*** DATA EXTRACT Section Begins ***

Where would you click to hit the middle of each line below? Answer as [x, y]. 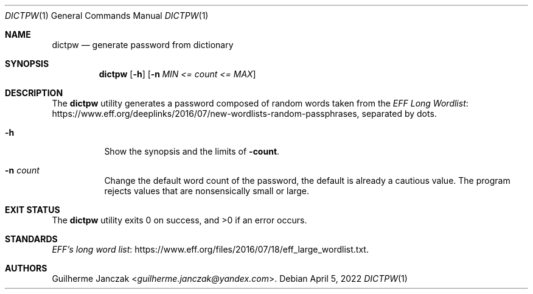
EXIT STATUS [33, 210]
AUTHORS [26, 268]
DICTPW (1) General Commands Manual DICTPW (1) [107, 16]
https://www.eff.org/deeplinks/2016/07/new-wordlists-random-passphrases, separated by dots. [244, 114]
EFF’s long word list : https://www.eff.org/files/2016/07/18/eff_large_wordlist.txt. [210, 249]
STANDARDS [31, 239]
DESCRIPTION [34, 93]
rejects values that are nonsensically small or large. [207, 191]

*** DATA EXTRACT Section Ends ***

WORK INSTRUCTION:
Each line holding the word "https" must be pulled from the records.

RESULT FOR THIS EXERCISE:
https://www.eff.org/deeplinks/2016/07/new-wordlists-random-passphrases, separated by dots. [244, 114]
EFF’s long word list : https://www.eff.org/files/2016/07/18/eff_large_wordlist.txt. [210, 249]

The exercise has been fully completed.